Sunday, March 23, 2014

Martin Heidegger



Michael Gillespie provides the essay on the last philosopher covered in History of Political Philosophy, Martin Heidegger, who is perhaps the most controversial philosopher covered in the book due to his association with Nazism. For Gillespie, Heidegger was the first philosopher since Plato and Aristotle to seriously consider the idea of Being. It needs to be noted that Heidegger claimed his thought had no political bearings, but despite this he can still be called a political philosopher because of his affiliation with Nazism, which bears some discussion and more importantly, because of his concern with nihilism.

In particular, Heidegger was concerned with the idea of metaphysical nihilism as this did away with the ground of Being and through this idea, there could be no absolute truth. An outgrowth of metaphysical nihilism is moral nihilism which does away with fundamental moral laws. Heidegger sees two possible consequences of moral nihilism. The first of these consequences is banal hedonism. The second of these consequences of these consequences is the destructive desire to destroy everything. This is important because for Heidegger, at the root of nihilism was a misunderstanding of the idea of Being. This misunderstanding is itself rooted in the Platonic conception of Being as eternal presence. While the growth of nihilism might be a disaster, it can also be used to lay the foundation for a new foundation of the conception of Being that better understands the nature of Being. For Heidegger, Being cannot be simply understood unchanging, but must be viewed in history as Being in history.

The fact that humans have a conception of the question of Being is for Heidegger proof that Being is not set as an acorn has no question of becoming a tree. Being is thus not a question of what man is, but rather of how he exists. The question of Being fundamentally arises with the human confrontation with death as typically people simply blend in with the order of Being. Death though forces people to come into contact with questions concerning the nature of Being. This is important as Heidegger’s belief in a revolution in thought to reformulate the notion of Being caused him to look towards the Nazi party as a way of attaining this goal. It should be noted that he was never completely on board with the Nazi program as he thought that this should be done while maintaining the independence of the German university, which the Nazi government would not do.

Still, Heidegger had great hopes that the Nazi party could help reformulate modern humanity, which Heidegger saw as being too fundamentally tied up in technology.
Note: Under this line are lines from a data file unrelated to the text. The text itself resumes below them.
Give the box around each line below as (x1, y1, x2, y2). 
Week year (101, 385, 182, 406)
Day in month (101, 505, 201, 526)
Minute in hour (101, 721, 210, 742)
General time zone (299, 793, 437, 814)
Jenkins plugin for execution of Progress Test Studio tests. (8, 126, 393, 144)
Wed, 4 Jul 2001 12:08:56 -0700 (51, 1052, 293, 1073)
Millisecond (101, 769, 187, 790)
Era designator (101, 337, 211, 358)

This dependency on technology has radically isolated the individual, separating the individual from a greater order. As a result of this, nature becomes seen as an other. From this, further division is created and conflict becomes more prevalent. This is an important point as Heidegger sees technological thinking as being fundamentally tied up in the act of thinking in categories. Realizing there is now a risk of floating off into nothingness due to this misunderstanding of Being, modern humans have turned to using history as an anchor to know oneself. From this has risen the entirety of historicist thinking.
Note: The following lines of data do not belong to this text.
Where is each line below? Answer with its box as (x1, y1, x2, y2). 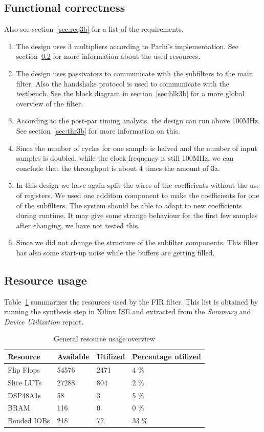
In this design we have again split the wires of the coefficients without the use (16, 180, 260, 190)
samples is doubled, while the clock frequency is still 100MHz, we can (16, 153, 234, 163)
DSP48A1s (8, 390, 41, 400)
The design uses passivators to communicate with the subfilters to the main (16, 68, 253, 78)
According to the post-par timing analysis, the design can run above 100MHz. (16, 115, 260, 126)
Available (57, 351, 90, 362)
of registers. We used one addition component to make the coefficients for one (16, 189, 259, 200)
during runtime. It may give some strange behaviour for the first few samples (16, 210, 258, 221)
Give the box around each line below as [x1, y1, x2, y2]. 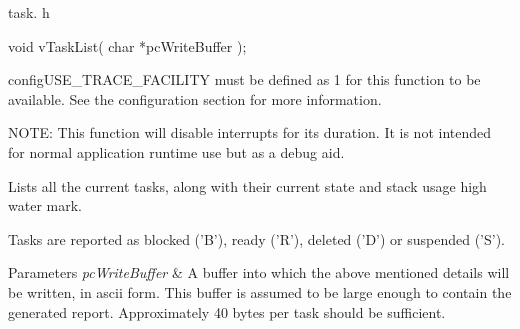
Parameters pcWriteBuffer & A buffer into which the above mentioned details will [8, 262, 510, 283]
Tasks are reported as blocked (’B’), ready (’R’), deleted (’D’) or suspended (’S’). [8, 228, 506, 249]
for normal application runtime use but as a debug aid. [8, 141, 345, 162]
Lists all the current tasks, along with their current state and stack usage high [8, 175, 487, 196]
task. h [8, 2, 50, 22]
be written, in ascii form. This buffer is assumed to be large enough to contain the [8, 281, 512, 302]
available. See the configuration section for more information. [8, 88, 382, 109]
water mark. [8, 195, 82, 216]

Heidegger identifies three main ideologies of late modernity. These three ideologies are as follows: 1) Americanism, 2) Marxism, and 3) Nazism. Heidegger sees all three as being part of a subjectivist and nihilistic understanding that leads to the dictatorship of the public over the private and the elevation of natural science, economics, public policy, and technology. Despite these commonalities between these three ideologies, Heidegger is also careful to make note of the differences that exist between them. For example, Heidegger sees Americanism as being tied up in positivism, the industrial complex, and the elevation of economics and planning which organizes through the labor of the common person and rules through the market. Meanwhile, Heidegger sees Marxism as the product of humans being socially reduced. Interestingly enough, Nazism is seen as the most nihilistic form of modernity as it replaces reason with instinct and reduces all to a beast.


For Heidegger, the pre-Socratic Greeks were right to understand Being as a mystery and also to see the polis as the place where the gods and men met. Socrates also understood this through his use of the dialectic, so the real break begins with Plato and Aristotle. It is from this break that reductionist thinking, particularly in science was created. Heidegger is deeply concerned with the effects of reductionistic thinking, so much so that he also seeks to undo the traditional way of understanding history as for Heidegger history is not to be understood as a chain of events, but rather the destiny of Being itself. Still, it should be noted that Heidegger does not seek an overthrow of Being as much as he thinks it should be reinterpreted. Through this, Heidegger has essentially three goals. These three goals are as follows: 1) liberating man from all metaphysical categories and standards through a fundamental destructive reinterpretation of the history of Western thought; 2) fostering an authentic experience of contemporary nihilism by calling man to a resolute confrontation with death and meaninglessness; and 3) convincing man to accept his particular fate within the destiny of his people or generation made manifest in the revelation of Being.